▸ Exercise description: Below are records with pictures. Transcribe exactly, and only, the lines from the line with "dita estar na" to the line with "会减少1，在此意义下我们称 [124, 246, 232, 259]", both ends included, but not the pictures.

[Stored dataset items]
Start of Block

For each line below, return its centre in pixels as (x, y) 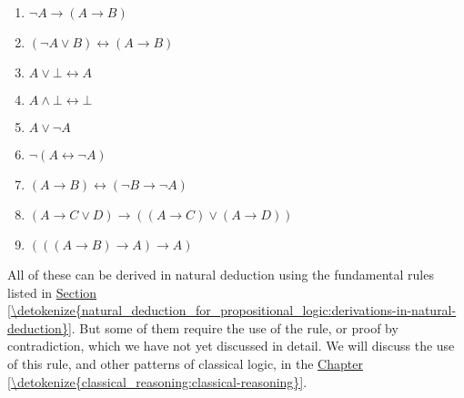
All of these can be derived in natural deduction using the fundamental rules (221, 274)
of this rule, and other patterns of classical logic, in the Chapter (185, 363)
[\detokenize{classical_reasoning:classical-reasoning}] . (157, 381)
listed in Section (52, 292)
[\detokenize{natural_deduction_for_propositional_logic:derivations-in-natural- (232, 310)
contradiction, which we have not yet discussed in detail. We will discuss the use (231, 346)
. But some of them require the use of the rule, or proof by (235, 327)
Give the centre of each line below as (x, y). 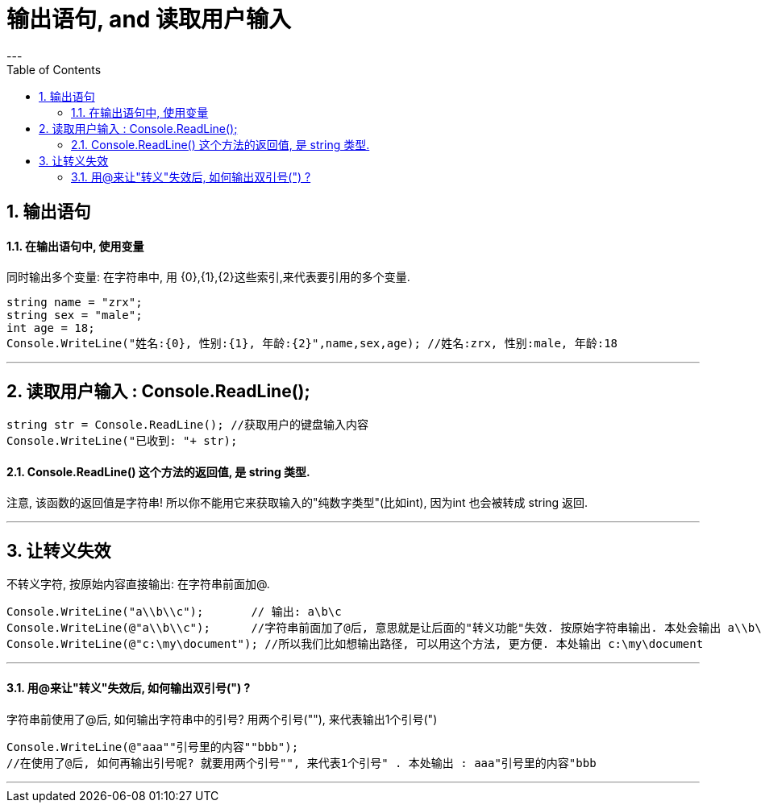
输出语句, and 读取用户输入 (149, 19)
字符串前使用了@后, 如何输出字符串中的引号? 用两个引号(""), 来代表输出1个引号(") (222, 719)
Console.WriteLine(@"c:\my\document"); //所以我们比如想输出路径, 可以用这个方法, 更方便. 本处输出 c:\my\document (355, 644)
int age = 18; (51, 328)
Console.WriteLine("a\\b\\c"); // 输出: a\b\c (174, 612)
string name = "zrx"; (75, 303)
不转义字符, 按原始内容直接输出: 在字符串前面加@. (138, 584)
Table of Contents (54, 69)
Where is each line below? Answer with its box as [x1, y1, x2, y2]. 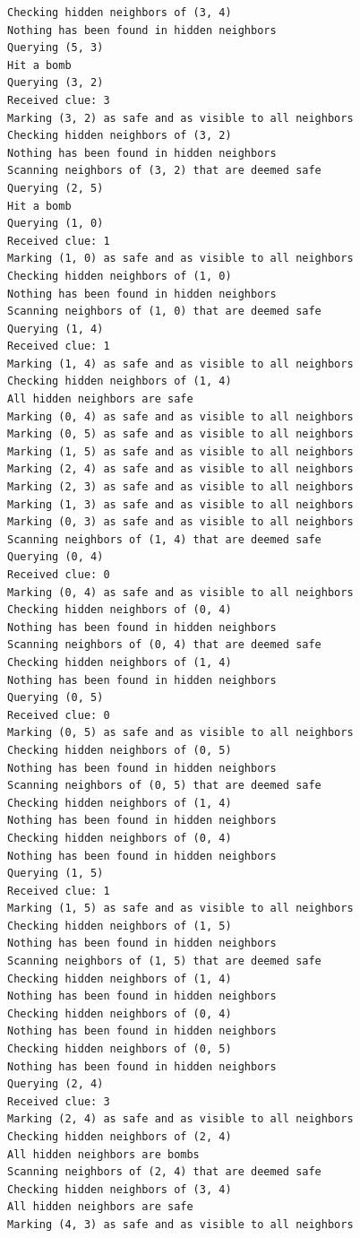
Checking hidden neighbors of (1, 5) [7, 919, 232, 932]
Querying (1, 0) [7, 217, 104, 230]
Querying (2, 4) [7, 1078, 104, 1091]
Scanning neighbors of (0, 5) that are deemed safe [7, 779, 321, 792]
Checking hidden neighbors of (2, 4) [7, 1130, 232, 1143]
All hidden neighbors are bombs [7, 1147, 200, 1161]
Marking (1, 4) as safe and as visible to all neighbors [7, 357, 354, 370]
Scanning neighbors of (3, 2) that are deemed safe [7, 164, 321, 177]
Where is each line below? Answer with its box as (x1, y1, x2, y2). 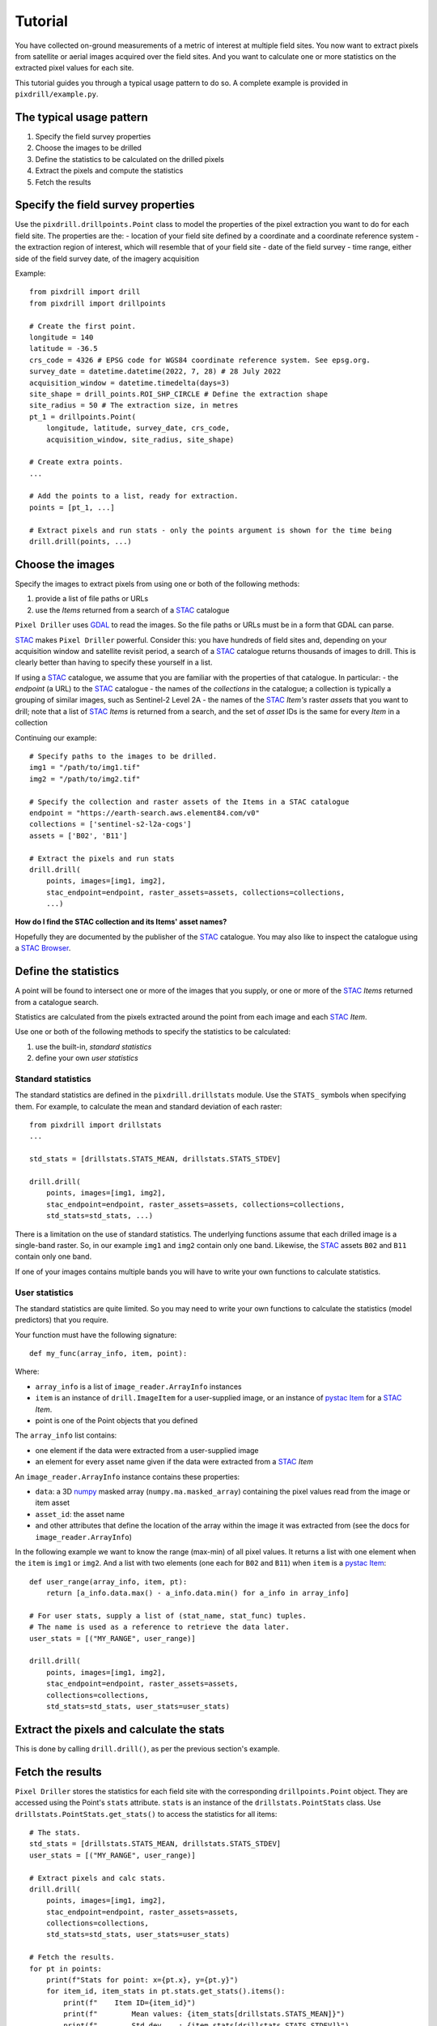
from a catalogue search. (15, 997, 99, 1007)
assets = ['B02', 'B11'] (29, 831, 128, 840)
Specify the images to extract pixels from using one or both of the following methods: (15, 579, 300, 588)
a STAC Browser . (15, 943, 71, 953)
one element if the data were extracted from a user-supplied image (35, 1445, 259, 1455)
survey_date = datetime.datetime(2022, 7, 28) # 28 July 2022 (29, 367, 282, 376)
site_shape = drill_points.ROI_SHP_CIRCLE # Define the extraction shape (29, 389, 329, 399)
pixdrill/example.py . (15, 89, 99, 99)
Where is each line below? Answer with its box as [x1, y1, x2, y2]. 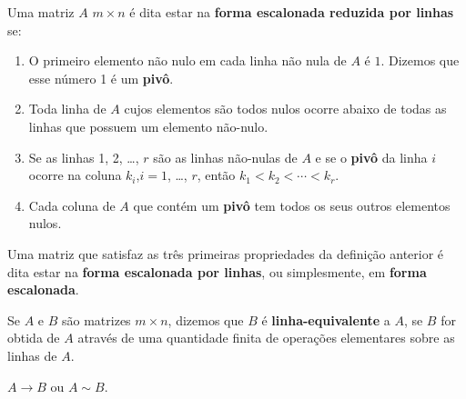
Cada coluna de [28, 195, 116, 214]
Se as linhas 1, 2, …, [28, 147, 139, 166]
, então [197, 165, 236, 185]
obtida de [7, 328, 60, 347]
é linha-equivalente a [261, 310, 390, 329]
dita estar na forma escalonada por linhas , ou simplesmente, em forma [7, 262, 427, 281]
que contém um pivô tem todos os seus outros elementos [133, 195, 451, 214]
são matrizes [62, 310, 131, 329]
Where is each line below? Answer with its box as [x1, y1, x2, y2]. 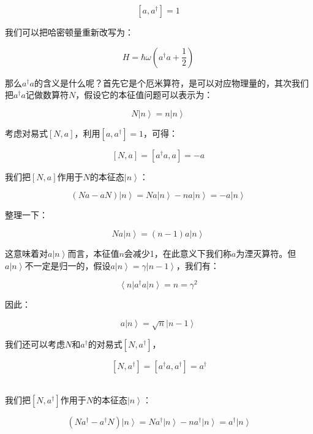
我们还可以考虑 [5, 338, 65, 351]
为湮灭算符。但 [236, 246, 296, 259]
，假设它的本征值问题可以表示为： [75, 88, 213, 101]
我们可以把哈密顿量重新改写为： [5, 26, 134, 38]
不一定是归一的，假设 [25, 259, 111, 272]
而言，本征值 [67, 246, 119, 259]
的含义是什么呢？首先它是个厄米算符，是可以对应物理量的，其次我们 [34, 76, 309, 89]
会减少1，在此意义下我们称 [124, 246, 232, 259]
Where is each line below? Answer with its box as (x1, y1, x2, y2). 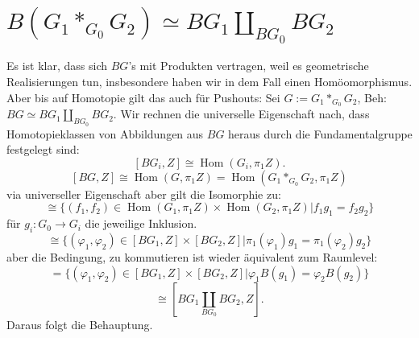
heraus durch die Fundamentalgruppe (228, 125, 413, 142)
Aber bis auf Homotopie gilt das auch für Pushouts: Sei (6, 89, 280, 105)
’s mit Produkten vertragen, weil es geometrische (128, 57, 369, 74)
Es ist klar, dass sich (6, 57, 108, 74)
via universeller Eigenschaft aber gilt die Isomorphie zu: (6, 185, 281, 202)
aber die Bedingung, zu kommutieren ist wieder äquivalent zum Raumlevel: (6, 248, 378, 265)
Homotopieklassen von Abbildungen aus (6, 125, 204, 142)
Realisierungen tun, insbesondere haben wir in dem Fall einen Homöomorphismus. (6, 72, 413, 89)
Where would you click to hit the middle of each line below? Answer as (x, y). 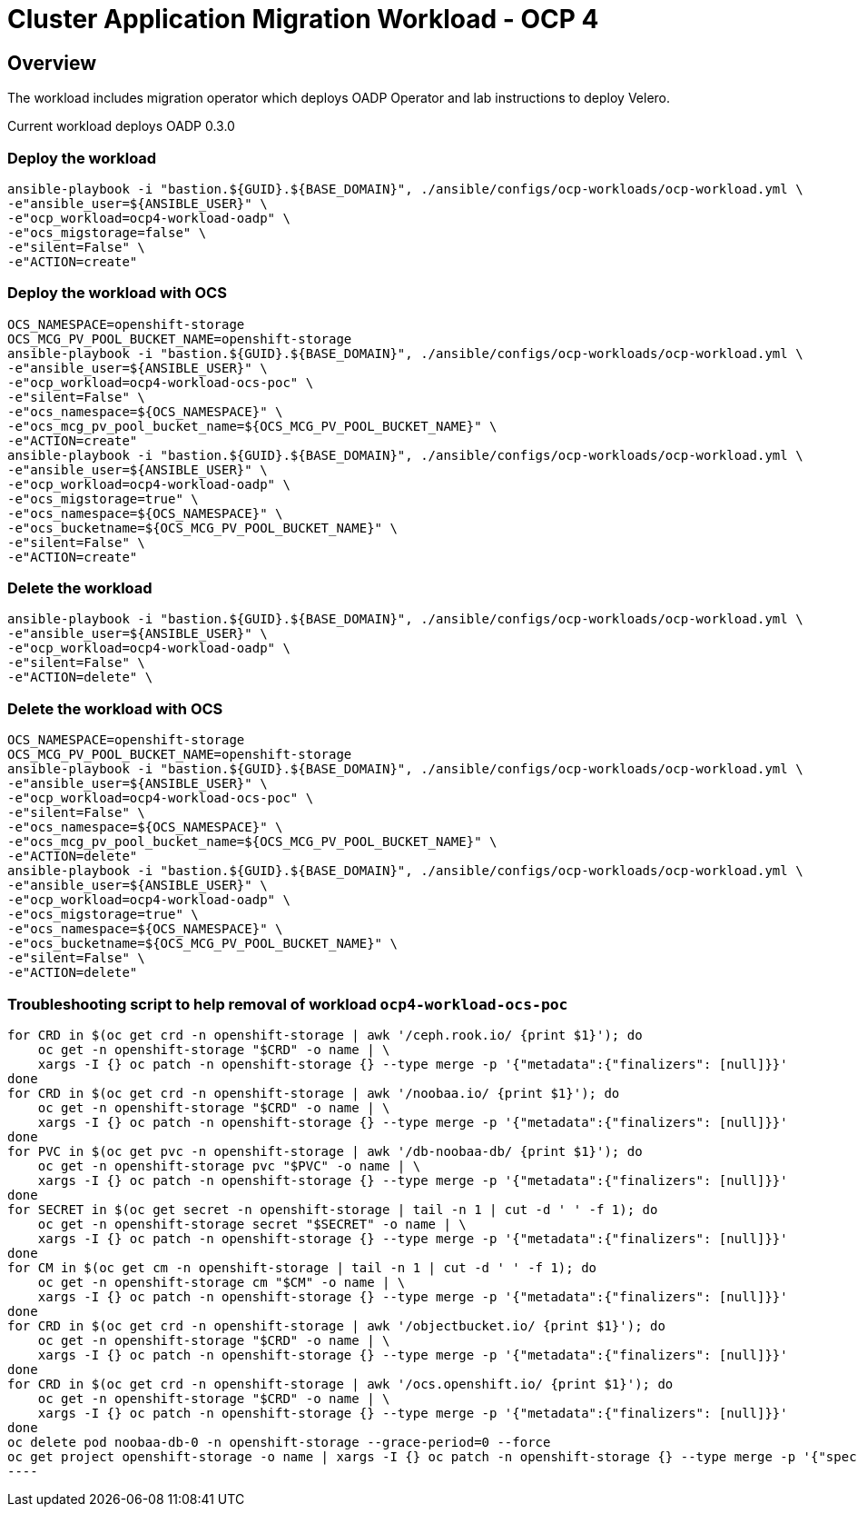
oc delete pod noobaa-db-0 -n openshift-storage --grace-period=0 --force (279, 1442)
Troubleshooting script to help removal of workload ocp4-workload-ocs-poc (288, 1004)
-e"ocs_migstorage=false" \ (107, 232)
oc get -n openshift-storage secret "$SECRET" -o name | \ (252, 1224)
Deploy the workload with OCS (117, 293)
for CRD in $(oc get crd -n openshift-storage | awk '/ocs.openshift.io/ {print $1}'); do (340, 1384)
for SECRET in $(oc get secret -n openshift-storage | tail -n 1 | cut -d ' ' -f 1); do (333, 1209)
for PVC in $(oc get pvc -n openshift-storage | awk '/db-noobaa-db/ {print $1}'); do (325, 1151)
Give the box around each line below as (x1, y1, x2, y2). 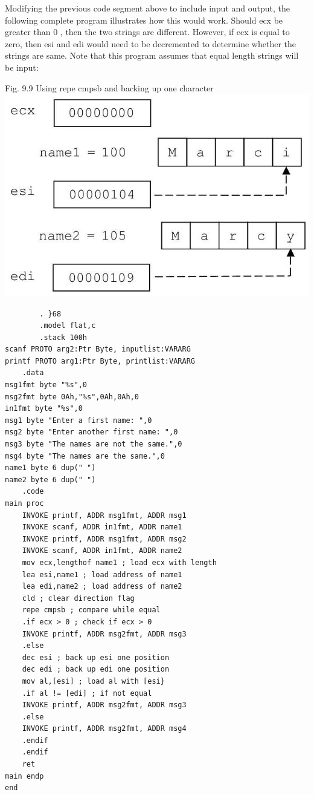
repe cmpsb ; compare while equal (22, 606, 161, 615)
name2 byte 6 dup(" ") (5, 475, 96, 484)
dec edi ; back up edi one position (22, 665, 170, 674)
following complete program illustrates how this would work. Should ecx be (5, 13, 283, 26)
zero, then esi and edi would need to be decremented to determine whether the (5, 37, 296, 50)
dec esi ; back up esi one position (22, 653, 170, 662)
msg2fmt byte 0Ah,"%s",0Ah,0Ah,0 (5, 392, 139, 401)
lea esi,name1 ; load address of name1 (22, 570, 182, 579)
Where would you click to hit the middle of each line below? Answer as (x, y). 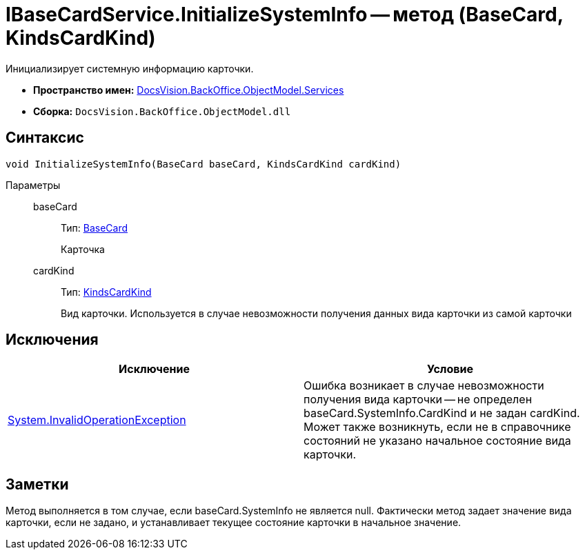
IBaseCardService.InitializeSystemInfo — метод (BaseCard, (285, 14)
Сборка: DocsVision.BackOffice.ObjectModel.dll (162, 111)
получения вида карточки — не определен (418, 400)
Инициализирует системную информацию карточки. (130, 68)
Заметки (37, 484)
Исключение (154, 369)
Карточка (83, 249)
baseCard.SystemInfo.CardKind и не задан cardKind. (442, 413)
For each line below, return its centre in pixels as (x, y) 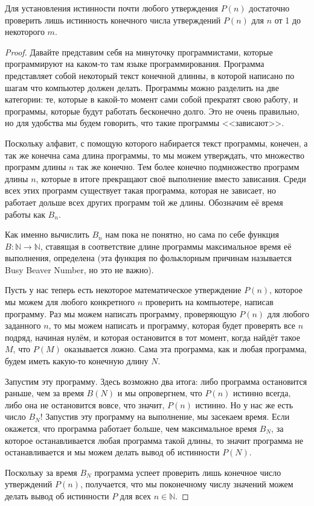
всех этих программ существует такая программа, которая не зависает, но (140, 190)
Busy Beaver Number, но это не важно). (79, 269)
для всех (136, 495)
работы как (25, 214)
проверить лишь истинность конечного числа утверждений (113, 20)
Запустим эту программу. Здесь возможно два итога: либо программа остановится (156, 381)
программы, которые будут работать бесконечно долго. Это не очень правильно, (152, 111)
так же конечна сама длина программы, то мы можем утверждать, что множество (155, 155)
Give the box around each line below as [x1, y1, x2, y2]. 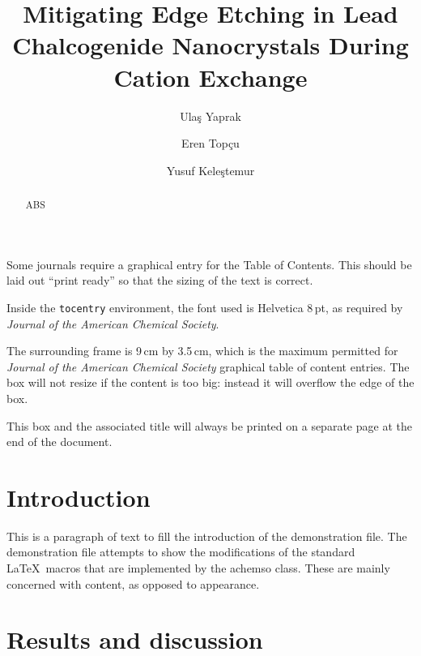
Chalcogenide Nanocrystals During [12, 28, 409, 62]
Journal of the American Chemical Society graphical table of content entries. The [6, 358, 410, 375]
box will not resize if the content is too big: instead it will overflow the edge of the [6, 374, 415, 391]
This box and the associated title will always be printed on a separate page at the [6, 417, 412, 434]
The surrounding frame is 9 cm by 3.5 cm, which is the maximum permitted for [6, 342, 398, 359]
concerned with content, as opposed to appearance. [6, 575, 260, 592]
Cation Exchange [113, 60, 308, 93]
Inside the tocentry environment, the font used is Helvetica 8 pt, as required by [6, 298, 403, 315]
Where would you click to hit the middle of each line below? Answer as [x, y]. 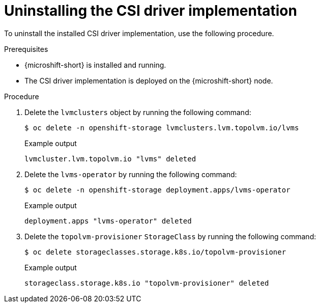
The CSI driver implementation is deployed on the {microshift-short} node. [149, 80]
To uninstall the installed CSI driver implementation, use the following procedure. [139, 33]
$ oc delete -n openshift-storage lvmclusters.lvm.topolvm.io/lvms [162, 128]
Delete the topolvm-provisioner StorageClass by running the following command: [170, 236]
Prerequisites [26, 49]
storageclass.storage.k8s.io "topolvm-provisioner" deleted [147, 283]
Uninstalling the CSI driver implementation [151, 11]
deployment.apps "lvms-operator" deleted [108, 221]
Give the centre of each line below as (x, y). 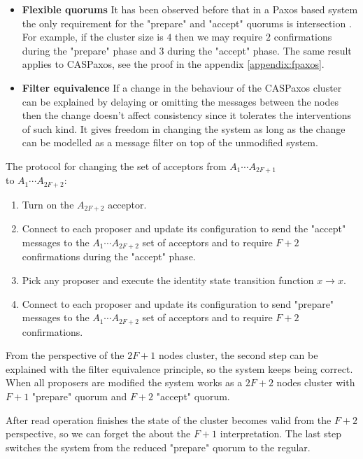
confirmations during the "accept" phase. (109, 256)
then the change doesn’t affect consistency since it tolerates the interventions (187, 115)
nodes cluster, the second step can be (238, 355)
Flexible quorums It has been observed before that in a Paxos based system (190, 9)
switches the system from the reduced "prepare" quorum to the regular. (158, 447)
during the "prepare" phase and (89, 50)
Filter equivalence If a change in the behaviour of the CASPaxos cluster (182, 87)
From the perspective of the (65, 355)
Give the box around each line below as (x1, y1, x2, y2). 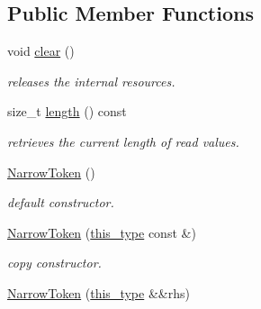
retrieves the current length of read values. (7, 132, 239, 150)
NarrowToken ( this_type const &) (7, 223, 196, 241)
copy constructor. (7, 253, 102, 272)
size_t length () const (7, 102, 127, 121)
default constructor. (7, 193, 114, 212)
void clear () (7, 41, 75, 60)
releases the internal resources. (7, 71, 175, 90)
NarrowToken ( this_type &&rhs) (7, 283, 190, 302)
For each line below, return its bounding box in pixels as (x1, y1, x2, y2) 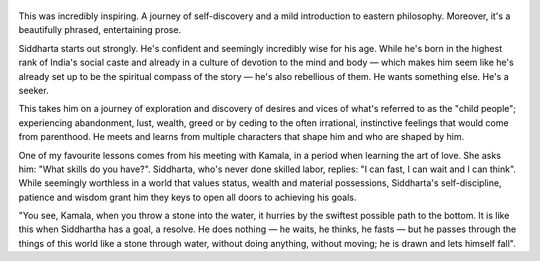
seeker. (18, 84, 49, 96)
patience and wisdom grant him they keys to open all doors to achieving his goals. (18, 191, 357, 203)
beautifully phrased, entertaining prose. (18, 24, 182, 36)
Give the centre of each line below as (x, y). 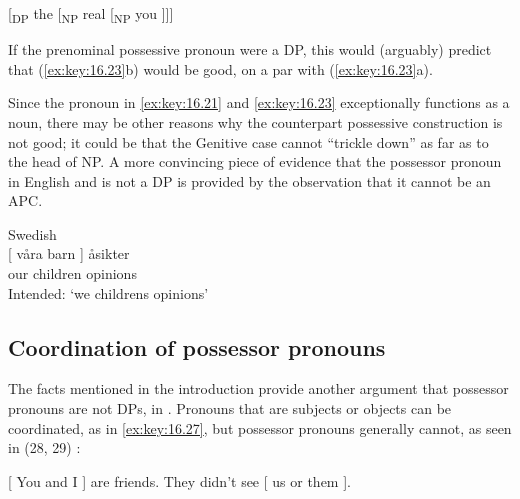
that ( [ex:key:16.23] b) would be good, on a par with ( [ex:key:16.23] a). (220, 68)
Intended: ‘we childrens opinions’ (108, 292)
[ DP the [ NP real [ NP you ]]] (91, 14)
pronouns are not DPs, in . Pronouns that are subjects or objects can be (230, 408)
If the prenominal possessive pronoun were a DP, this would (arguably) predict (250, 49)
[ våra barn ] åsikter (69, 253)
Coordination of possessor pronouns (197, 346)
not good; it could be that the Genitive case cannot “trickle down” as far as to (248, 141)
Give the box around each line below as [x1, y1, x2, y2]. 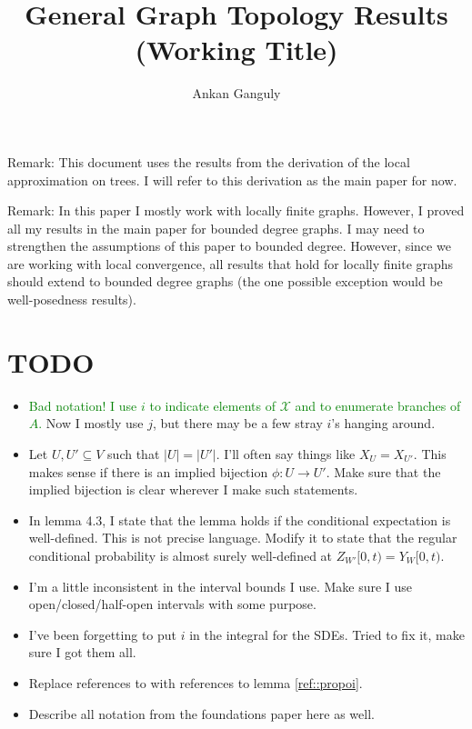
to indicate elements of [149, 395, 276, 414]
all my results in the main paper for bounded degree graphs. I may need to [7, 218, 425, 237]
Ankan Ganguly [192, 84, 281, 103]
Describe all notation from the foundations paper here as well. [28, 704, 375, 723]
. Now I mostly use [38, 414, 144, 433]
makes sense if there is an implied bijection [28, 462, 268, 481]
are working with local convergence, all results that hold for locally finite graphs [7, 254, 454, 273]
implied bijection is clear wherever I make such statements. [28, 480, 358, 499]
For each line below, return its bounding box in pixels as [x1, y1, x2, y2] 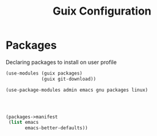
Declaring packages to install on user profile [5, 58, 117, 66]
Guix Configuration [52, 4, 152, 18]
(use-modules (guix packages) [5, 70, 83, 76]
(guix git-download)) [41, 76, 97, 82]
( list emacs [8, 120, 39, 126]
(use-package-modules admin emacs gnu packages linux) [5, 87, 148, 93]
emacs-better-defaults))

End of Block

▸ Solution to this exercise:
dita estar na forma escalonada por linhas , ou simplesmente, em forma [7, 262, 427, 281]
que contém um pivô tem todos os seus outros elementos [133, 195, 451, 214]
são matrizes [62, 310, 131, 329]
Where is each line below? Answer with its box as [x1, y1, x2, y2]. 
我们还可以考虑 [5, 338, 65, 351]
为湮灭算符。但 [236, 246, 296, 259]
，假设它的本征值问题可以表示为： [75, 88, 213, 101]
我们可以把哈密顿量重新改写为： [5, 26, 134, 38]
不一定是归一的，假设 [25, 259, 111, 272]
而言，本征值 [67, 246, 119, 259]
的含义是什么呢？首先它是个厄米算符，是可以对应物理量的，其次我们 [34, 76, 309, 89]
会减少1，在此意义下我们称 [124, 246, 232, 259]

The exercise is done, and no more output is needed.